[SUPPLIED INFORMATION — start]

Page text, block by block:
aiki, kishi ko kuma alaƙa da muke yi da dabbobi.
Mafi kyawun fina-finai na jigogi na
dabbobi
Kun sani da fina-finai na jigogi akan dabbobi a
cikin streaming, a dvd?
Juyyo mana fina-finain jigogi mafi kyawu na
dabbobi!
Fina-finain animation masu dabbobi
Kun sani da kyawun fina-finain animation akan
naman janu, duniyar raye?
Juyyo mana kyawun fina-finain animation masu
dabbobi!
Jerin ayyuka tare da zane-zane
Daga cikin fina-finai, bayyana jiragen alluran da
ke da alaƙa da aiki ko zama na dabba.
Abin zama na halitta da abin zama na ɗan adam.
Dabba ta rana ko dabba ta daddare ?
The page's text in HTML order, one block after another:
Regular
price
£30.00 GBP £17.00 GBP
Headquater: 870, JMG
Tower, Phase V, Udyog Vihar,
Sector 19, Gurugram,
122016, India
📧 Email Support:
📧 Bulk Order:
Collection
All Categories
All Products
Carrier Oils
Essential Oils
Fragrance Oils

[SUPPLIED INFORMATION — finish]
[SUPPLIED INFORMATION — start]

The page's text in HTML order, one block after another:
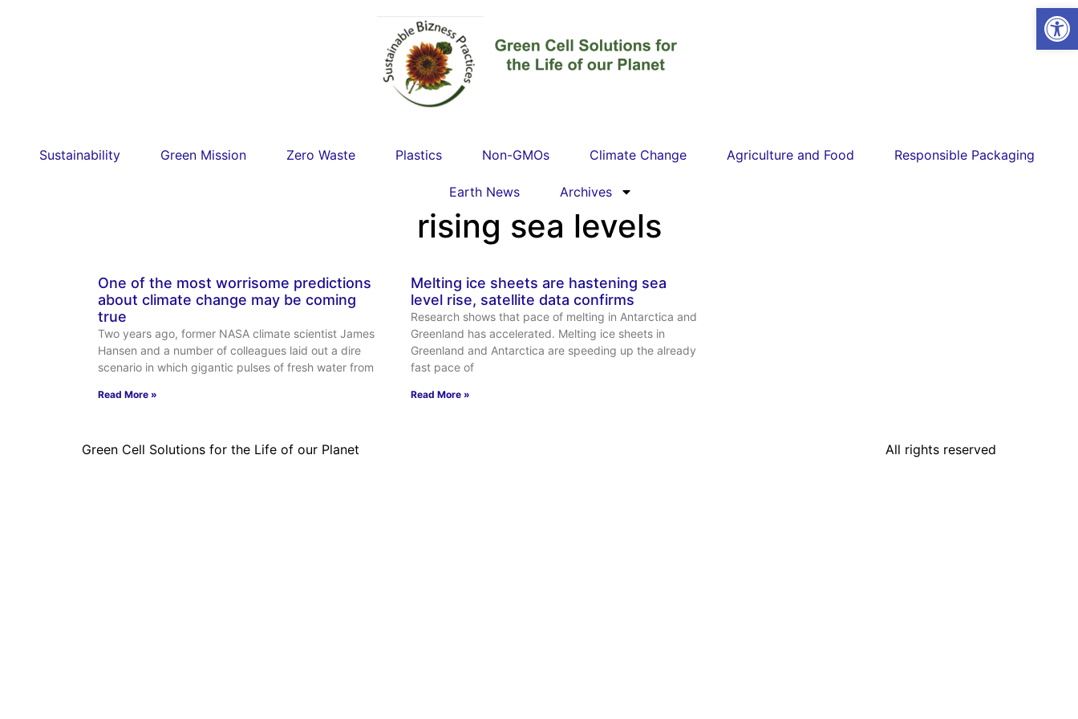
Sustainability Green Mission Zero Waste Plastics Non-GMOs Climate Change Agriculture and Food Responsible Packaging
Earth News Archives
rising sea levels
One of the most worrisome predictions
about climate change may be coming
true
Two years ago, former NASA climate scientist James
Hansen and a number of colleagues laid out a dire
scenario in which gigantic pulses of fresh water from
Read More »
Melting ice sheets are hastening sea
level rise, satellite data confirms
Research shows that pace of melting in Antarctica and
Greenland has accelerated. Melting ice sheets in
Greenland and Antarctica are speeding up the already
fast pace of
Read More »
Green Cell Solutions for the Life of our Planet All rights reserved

[SUPPLIED INFORMATION — finish]

● **TASK DESCRIPTION**:
The lines to extract from the data above begin with the line containing "Kun sani da kyawun fina-finain animation akan" and end with the line containing "Fragrance Oils". Extract them exactly, including both.

● **YOUR RESPONSE**:
Kun sani da kyawun fina-finain animation akan
naman janu, duniyar raye?
Juyyo mana kyawun fina-finain animation masu
dabbobi!
Jerin ayyuka tare da zane-zane
Daga cikin fina-finai, bayyana jiragen alluran da
ke da alaƙa da aiki ko zama na dabba.
Abin zama na halitta da abin zama na ɗan adam.
Dabba ta rana ko dabba ta daddare ?
The page's text in HTML order, one block after another:
Regular
price
£30.00 GBP £17.00 GBP
Headquater: 870, JMG
Tower, Phase V, Udyog Vihar,
Sector 19, Gurugram,
122016, India
📧 Email Support:
📧 Bulk Order:
Collection
All Categories
All Products
Carrier Oils
Essential Oils
Fragrance Oils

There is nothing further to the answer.